"""
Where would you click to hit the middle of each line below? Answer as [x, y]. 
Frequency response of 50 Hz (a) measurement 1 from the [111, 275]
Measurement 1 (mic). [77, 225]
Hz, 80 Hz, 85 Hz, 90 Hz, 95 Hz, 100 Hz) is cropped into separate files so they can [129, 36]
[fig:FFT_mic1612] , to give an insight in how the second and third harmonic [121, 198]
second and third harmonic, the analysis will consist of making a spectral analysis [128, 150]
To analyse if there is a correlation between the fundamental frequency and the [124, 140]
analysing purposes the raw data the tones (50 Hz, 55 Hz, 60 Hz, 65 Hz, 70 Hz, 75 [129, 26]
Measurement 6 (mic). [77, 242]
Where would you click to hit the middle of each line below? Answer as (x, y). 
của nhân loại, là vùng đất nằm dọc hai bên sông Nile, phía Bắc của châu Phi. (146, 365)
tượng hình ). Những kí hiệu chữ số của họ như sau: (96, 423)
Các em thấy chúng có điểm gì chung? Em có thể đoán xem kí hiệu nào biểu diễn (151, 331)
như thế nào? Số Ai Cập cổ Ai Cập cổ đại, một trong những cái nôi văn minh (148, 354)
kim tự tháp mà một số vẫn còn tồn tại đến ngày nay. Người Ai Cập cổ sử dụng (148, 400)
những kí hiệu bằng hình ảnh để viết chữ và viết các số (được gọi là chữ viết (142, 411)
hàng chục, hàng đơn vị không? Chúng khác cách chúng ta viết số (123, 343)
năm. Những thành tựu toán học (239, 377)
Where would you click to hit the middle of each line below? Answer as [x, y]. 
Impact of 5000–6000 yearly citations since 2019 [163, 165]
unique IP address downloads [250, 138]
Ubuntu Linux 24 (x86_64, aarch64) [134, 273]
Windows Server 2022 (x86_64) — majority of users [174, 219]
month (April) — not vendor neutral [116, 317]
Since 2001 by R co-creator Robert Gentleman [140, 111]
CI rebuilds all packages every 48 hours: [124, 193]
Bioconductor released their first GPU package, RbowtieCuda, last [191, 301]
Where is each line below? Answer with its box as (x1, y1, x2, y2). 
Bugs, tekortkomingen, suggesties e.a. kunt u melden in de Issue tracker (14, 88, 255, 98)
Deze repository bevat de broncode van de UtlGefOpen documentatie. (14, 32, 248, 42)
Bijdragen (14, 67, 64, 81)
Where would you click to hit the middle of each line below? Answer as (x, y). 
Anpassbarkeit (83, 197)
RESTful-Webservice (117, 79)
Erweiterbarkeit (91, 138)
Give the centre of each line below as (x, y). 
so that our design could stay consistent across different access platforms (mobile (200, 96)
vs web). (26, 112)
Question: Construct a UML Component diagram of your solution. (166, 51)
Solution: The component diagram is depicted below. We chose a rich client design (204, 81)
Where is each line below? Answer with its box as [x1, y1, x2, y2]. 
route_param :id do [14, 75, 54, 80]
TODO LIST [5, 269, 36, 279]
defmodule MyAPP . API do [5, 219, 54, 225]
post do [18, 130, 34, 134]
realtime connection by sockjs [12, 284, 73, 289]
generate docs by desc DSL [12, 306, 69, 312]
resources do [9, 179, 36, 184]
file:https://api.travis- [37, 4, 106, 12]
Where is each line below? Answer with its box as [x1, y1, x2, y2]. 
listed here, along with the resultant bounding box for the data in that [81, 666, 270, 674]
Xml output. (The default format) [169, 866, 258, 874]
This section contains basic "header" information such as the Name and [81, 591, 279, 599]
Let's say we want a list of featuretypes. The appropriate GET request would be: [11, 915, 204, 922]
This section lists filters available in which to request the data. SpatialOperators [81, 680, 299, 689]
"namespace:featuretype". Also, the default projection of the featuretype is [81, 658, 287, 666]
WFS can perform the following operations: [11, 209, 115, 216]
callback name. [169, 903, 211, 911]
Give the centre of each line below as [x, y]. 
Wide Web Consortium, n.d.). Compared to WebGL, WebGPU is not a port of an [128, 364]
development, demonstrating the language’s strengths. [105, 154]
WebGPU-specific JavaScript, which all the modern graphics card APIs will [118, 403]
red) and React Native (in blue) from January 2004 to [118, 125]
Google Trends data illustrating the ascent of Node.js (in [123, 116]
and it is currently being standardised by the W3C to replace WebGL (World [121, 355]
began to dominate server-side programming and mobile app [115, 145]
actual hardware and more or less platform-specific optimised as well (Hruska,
"""
● **WORK REQUIRED**: From the records above, copy only the lines starting with the line that holds "This section lists" and going on through the line that holds "development, demonstrating the", exactly as written.

● **EXERCISE OUTPUT**:
This section lists filters available in which to request the data. SpatialOperators [81, 680, 299, 689]
"namespace:featuretype". Also, the default projection of the featuretype is [81, 658, 287, 666]
WFS can perform the following operations: [11, 209, 115, 216]
callback name. [169, 903, 211, 911]
Give the centre of each line below as [x, y]. 
Wide Web Consortium, n.d.). Compared to WebGL, WebGPU is not a port of an [128, 364]
development, demonstrating the language’s strengths. [105, 154]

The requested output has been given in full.